A Friendly AI would have to be able to aggregate each person's preferences into one utility function. The most straightforward and obvious way to do this is to agree on some way to normalize each individual's utility function, and then add them up. But many people don't like this, usually for reasons involving utility monsters.

I should think most of those who don't like it do so because their values would be better represented by other approaches. A lot of those involved in the issue think they deserve more than a on-in-seven-billionth share of the future - and so pursue approaches that will help to deliver them that. This probably includes most of those with the skills to create such a future, and most of those with the resources to help fund them.

They could just insist on a normalization scheme that is blatantly biased in favor of their utility function.
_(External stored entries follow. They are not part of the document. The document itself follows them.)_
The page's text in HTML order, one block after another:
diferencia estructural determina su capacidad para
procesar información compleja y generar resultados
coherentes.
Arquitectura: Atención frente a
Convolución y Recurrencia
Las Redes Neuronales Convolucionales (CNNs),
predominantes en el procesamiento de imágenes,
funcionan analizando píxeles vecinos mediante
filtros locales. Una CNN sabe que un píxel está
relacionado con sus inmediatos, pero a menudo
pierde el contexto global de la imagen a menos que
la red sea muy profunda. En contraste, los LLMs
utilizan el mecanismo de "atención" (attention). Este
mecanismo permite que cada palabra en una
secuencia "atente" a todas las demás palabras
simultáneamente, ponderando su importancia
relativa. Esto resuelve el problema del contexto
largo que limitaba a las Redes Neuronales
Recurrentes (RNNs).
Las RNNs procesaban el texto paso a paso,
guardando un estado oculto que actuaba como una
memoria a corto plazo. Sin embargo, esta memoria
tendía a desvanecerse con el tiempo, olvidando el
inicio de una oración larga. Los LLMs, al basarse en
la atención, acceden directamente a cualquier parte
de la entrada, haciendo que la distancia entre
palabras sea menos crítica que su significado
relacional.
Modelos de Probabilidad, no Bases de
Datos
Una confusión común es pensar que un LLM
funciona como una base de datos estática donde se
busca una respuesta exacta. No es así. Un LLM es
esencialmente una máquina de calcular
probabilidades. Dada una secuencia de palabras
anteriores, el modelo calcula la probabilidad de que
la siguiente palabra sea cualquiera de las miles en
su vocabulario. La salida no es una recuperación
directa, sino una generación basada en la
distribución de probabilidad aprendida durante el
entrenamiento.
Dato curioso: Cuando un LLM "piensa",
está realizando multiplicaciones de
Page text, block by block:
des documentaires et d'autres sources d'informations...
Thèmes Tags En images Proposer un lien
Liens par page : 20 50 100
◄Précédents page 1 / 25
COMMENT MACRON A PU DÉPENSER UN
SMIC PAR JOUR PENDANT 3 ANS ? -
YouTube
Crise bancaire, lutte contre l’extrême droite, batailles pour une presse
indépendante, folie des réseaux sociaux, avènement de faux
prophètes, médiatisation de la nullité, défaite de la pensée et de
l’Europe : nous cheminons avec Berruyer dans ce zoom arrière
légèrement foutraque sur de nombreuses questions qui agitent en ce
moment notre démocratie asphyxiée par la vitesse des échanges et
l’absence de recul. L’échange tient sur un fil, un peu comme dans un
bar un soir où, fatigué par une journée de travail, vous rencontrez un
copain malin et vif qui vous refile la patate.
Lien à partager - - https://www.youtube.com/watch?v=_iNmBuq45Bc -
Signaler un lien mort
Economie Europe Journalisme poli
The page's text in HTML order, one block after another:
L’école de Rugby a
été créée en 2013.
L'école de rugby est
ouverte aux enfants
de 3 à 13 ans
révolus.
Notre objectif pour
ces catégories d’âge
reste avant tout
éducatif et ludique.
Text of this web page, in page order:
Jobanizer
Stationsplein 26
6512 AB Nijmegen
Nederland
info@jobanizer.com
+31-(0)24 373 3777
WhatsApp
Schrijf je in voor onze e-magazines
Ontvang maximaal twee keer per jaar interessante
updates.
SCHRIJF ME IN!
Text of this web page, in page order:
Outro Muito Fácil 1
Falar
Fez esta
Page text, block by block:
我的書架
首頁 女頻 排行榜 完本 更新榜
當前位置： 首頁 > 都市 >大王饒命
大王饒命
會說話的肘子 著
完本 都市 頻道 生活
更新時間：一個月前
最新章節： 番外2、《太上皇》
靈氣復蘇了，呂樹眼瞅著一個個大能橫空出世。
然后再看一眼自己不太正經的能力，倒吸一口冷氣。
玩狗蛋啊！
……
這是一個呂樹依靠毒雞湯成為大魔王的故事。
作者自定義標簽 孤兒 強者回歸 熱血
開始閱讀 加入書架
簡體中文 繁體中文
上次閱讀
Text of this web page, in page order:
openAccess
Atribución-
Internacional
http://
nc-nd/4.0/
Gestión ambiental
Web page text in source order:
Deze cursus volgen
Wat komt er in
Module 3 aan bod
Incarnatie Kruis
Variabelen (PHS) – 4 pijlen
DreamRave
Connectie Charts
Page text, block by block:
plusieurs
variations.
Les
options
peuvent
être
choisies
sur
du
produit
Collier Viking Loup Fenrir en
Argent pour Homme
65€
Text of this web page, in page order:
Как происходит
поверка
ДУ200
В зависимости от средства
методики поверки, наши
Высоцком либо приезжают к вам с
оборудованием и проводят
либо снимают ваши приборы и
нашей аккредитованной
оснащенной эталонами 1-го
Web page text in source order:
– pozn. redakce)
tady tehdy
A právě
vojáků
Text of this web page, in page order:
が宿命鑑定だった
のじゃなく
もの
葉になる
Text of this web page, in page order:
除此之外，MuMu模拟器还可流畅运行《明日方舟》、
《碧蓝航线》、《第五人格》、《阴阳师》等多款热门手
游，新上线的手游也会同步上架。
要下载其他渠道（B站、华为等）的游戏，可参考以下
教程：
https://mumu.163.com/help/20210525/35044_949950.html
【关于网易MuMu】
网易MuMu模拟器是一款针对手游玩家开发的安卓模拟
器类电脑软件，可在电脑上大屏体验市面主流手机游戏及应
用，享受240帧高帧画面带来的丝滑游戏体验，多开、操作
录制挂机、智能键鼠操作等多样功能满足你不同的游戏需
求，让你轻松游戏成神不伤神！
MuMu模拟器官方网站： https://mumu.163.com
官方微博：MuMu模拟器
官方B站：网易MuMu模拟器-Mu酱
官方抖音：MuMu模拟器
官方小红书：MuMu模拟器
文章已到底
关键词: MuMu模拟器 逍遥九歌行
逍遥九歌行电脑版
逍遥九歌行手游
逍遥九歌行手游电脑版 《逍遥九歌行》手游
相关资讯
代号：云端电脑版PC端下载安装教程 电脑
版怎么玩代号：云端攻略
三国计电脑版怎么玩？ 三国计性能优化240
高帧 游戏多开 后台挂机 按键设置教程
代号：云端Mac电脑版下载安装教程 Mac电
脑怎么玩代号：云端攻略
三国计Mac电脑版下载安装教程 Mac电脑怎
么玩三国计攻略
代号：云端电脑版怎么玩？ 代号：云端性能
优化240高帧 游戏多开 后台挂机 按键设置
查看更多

In a theoretical sense, this doesn't cause a problem, since there is no objective way to define an unbiased normalization anyway. (of course, if everyone insisted on biasing the normalization in their favor, there would be a problem)

I think most of those involved realise that such projects tend to be team efforts - and therefore some compromises over values will be necessary. Anyway, I think this is the main difficulty for utilitarians: most people are not remotely like utilitarians - and so don't buy into their bizarre ideas about what the future should be like.